El miedo se reflejó en los ojos de Timothy.
—¿Y usted? —preguntó, ansiosamente.
—Si me cogen, probablemente se darán por satisfechos —le respondió, y le vio vacilar—. ¡Márchate! Haz lo que te digo, Timothy.
Observó cómo corría valle abajo; después se volvió hacia los soldados y avanzó resueltamente en su dirección. Todavía bastante distanciada de ellos, gritó, desafiadora:
—¡Si me buscan a mí, aquí estoy!
Sabía que los comunistas solían disparar primero y establecer después la identidad de su víctima; pero ahora no sentía ya ningún miedo, sólo sentía rabia por haber sido traicionad por un chico estúpido que llevaba un cesto de nuevos.
Al extenderse el sonido de su voz, llevada por el viento, observó que el caballero que se hallaba en el centro la señalaba con la mano y convertía en galope lo que hasta entonces había sido un trote. Ali acercarse más vio que era un oficial de los nacionalistas chinos. Pero sólo cuando detuvo su caballo en un remolino de polvo y se plantó a pocas yardas de ella, dejó las riendas, saltó de la silla y corrió hacia ella se dio cuenta de que era Linnan.

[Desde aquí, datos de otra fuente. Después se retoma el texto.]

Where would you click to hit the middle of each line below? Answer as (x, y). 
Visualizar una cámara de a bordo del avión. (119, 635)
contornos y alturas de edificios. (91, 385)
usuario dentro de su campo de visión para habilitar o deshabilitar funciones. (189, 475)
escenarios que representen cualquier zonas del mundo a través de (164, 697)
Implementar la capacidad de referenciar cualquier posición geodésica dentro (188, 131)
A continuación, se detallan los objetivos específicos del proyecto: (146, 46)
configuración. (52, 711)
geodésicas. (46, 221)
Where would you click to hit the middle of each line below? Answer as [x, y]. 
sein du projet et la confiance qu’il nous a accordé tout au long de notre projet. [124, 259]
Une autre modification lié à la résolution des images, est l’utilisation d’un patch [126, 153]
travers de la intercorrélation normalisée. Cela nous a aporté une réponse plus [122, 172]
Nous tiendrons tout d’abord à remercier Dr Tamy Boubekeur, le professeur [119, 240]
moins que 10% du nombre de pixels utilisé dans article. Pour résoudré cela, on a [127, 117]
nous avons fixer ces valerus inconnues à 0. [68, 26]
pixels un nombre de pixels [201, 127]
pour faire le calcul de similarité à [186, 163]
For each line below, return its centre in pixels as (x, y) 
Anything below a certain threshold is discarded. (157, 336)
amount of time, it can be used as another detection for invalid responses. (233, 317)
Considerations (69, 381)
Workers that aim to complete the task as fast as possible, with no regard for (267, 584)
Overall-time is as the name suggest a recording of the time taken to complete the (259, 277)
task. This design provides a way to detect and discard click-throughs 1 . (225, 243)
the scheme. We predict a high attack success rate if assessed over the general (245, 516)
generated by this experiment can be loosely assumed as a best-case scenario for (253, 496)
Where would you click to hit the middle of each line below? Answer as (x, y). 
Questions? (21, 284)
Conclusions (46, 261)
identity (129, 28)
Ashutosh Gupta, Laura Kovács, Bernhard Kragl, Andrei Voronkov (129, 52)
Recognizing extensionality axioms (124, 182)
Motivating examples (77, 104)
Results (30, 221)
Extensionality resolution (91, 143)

Por un instante dejó que él la abrazara. Después él le contó con voz agitada lo que había ocurrido: cómo había ordenado a todas las personas que había encontrado por aquello andurriales que la buscaran, ofreciendo una recompensa al que la encontrase. El muchachil campesino le había llevado la información que necesitaba.
Se dirigieron a la cueva y hallaron a los otros que estaban a punto de marcharse, y todos empezaron a reír y a charlar muy animados. Linnan les dio noticias. En todas partes se libraban combates esporádicos. De momento lo mejor era que permaneciesen en la cueva; allí era donde estaban más seguros. Él cuidaría de que se les enviara comida de vez en cuando y de hacerles saber cuándo podían volver sin riesgo a Tsehchow o a Yangcheng.